Para Anne-Sophie Zapf, arquitecta y coordinadora del proyecto Fluidglas: “Las ventanas pueden oscurecerse con lo que pueden proteger contra los rayos del sol, calentar o enfriar el interior. Y pueden transformarse en placas solares. Absorben la radiación solar pueden utilizarla para el consumo de energía dentro del edificio”.

En condiciones ideales cada ventana puede producir hasta 1 kilovatio de energía por hora. El líquido de dentro de los cristales de la ventana es una mezcla de agua, anticongelante y partículas magnéticas.

Los científicos aseguran que su principal reto era asegurar su estabilidad a largo plazo. Así que buscaron partículas con características muy precisas.

Para el ingeniero mecánico Daniel Gstöhl “Las partículas no deben aglutinarse, es decir, no deben agruparse, no deben depositarse con el tiempo en la ventana, sino permanecer disueltas y, si es necesario, deben ser fáciles de filtrar”.

Es necesario garantizar que el líquido se inyecta en las ventanas de manera segura, homogénea y eficiente.
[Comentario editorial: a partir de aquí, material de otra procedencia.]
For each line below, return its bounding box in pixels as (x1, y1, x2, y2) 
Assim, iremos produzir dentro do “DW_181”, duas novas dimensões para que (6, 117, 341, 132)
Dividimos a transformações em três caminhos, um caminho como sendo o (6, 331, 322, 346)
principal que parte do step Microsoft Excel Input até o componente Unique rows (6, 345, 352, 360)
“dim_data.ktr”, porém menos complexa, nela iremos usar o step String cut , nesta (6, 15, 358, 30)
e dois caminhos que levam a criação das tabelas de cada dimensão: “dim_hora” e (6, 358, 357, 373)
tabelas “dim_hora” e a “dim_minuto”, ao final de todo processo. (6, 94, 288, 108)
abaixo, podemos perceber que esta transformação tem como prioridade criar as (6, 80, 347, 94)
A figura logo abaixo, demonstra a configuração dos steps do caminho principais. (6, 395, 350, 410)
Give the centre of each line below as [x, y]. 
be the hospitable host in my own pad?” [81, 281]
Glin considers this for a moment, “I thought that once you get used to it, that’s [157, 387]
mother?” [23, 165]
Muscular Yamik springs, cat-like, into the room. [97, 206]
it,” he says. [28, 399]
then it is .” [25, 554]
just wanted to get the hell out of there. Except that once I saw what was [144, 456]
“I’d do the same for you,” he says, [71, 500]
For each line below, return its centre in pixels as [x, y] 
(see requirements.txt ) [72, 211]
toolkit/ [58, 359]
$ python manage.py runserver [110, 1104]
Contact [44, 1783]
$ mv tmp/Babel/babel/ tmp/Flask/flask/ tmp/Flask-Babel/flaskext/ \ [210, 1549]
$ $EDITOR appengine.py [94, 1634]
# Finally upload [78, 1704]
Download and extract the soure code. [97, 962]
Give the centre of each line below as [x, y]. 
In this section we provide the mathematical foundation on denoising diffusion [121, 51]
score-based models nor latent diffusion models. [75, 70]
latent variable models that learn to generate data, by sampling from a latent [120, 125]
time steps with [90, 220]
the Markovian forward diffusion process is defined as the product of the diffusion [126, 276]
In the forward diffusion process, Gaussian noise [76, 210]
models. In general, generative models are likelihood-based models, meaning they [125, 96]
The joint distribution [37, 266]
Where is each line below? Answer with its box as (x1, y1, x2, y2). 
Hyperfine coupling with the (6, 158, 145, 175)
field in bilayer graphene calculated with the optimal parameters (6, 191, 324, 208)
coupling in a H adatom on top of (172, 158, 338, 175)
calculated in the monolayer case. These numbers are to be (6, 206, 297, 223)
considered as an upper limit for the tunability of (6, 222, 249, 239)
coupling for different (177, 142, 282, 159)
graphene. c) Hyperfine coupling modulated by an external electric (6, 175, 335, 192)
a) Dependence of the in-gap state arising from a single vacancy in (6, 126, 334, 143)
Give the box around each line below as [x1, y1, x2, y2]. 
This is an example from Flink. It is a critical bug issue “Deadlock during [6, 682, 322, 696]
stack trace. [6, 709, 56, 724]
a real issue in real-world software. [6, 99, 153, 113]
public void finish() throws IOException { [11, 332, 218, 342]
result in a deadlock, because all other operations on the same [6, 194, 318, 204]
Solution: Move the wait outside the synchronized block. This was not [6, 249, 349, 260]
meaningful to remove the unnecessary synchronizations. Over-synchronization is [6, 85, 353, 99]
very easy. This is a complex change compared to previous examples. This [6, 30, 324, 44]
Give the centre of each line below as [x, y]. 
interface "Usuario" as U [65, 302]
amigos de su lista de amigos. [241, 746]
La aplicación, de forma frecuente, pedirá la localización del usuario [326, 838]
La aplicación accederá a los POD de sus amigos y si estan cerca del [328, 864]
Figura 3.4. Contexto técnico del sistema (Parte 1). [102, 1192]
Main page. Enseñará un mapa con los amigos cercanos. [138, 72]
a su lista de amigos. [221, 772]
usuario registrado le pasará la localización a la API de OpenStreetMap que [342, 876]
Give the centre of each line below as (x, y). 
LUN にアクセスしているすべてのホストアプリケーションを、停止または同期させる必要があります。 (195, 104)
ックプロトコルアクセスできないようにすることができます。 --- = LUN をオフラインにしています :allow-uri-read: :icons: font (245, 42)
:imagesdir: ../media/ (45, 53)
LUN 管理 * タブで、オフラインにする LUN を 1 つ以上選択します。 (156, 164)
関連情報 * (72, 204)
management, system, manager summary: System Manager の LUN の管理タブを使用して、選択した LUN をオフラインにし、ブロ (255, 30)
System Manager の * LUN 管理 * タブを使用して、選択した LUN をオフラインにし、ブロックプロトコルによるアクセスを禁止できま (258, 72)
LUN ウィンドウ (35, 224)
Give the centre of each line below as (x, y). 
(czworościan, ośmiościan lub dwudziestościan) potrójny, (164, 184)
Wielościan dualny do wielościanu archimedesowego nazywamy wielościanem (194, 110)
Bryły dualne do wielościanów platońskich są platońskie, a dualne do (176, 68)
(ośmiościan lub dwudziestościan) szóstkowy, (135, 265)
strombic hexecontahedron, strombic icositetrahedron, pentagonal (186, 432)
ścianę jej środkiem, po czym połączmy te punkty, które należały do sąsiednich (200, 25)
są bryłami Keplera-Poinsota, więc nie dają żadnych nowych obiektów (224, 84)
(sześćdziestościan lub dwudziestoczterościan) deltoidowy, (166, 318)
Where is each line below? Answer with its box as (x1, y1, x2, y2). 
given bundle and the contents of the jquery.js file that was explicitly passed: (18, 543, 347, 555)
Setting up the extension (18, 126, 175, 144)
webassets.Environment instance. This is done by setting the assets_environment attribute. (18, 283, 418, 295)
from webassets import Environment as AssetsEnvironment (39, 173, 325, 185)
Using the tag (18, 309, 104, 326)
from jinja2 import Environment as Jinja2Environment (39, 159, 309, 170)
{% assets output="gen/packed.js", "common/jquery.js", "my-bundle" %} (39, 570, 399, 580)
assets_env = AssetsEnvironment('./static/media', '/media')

El ingeniero Stefan Frei explica que “La principal dificultad fue encontrar el modo de funcionamiento adecuado. El vidrio no debe trabajarse bajo presión, porque en ese caso se deformaría con el tiempo, y no tendríamos una distribución regular de las partículas en el vidrio. Lo que significa que teníamos que manejar todo a baja presión. Y todo el circuito cambia de presión excesiva a baja presión y entonces aparecen otros problemas que también deben ser abordados “.

También se necesitaban sofisticados modelos informáticos para determinar en qué medida y bajo qué condiciones, las ventanas pueden graduar mejor la temperatura interior.

La ingeniera civil Laura Baumgärter, de la Universidad de Liechtenstein asegura: “Una vez confirmado que no necesitamos ningún sistema adicional ni de calefacción ni de refrigeración, como por ejemplo un aparato de aire acondicionado o una estufa, ya era una de las cosas importantes que podíamos calcular en los ordenadores, ahora tiene que ser validado con pruebas reales reales en el contenedor “.

Estas pruebas in situ, realizadas en Vaduz en invierno y en Chipre en verano, mostrarán si las ventanas son realmente capaces de calentar y enfriar el interior del contenedor. Y mientras esperan los resultados, los investigadores ya piensan en el futuro.

Zapf piensa se centra en sus aplicaciones: “Esperamos que pueda aplicarse sobre todo en edificios de oficinas de varios pisos con un alto porcentaje de superficie de vidrio en sus fachadas, pero tendremos que encontrar soluciones, ya que el viento es un factor a considerar en edificios con grandes superficies de vidrio. En cualquier caso vemos los grandes edificios de oficinas como nuestro principal objetivo, ya que las viviendas tienen menos superficie de vidrio, y para que nuestro sistema sea eficiente necesita tanta superficie de vidrio como sea posible”.

Los investigadores aseguran que estas ventanas de eficiencia energética pueden estar en el mercado antes de cuatro años.